I know a lot of people who have given up their faith in order to marry the person they love. Some decided to be faithful to the religion they have grown up with, so, they agree in advance how they are going to treat each other even though they profess the same faith.

I have to point out, though, that mixed religion/faith is a complicated issue in a family so it’s recommended to talk it out with your partner who, between you two, will give up his/her religion in order to have a more harmonious worship time and ultimately a more unified family.

Ask yourself, if giving up your faith to adopt a new faith or religion will take a toll on the relationship you have with God.

Remember that nothing should take the place of God in your life, so always make a decision that will be in the best interest of your relationship with God Almighty.

 

 6.
What about sex?

Of course, this list will be incomplete without discussing sex. Yes, we’re definitely going to talk about sex. What are your expectations about sex in marriage?

Do you have any fantasies? How will you cope if your fantasies aren’t fulfilled in marriage? Would it cause you to become unfaithful to your future spouse? Are you ready to learn new techniques to improve your sex life in marriage?

Sex is a big part of the married life, so you must ask yourself these questions before getting married. 

I wasn’t sexually active before marriage. I and my husband are practicing Christians and we both believe that sex was only within the confines of marriage. But that did not stop us from talking about sex and our expectations from each other after marriage.

We talked about limits and the types of sex we can’t practice and the ones we were both willing to try out. We read books on sex in marriage and discussed it. So being a Christian is not a reason not to discuss sex while courting.

 If you don’t discuss your sexual fantasies with him and hear his own, you could end up having issues in marriage when you discover that you have different sexual and romantic needs and fantasies.

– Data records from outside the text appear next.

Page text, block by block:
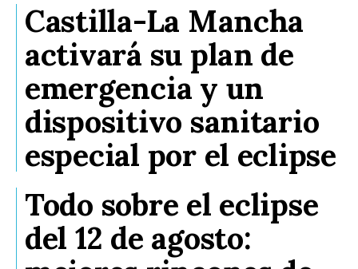
Castilla-La Mancha
activará su plan de
emergencia y un
dispositivo sanitario
especial por el eclipse
Todo sobre el eclipse
del 12 de agosto:

The key to a satisfied sexual life for a married couple is to think of the needs of your spouse and ways to satisfy it.  This is why it is necessary to know what his sexual fantasies are in marriage and his expectations in order to help you make an informed decision.

Once you’ve answered these question, next is to ask yourself if you are willing to do what it takes to satisfy your future spouse.

Are you ready to let go of your preformed sexual beliefs and inhibitions and partake in some types of sexual activity in order to satisfy your future spouse? 

“Make sure your sexuality is copacetic,” says Louanne Cole Weston, PhD, a marriage and family therapist. She specializes in sex therapy and her word is weighty in this area.

Weston adds “Be specific with each other and discuss what you can and cannot tolerate, and be clear on what your bottom-line expectations are around sex.” Need I say more? She’s straightforward.

Just to clarify things, throw away all those inhibitions out the window and be blunt with your lover. Sex life is a critical area of a couple’s life however, we look at it.

So, it is better to discuss it with the one you love before going ahead with the marriage.

Good Luck as you make answer these 6 questions you must ask yourself before getting married. And for taking the next step.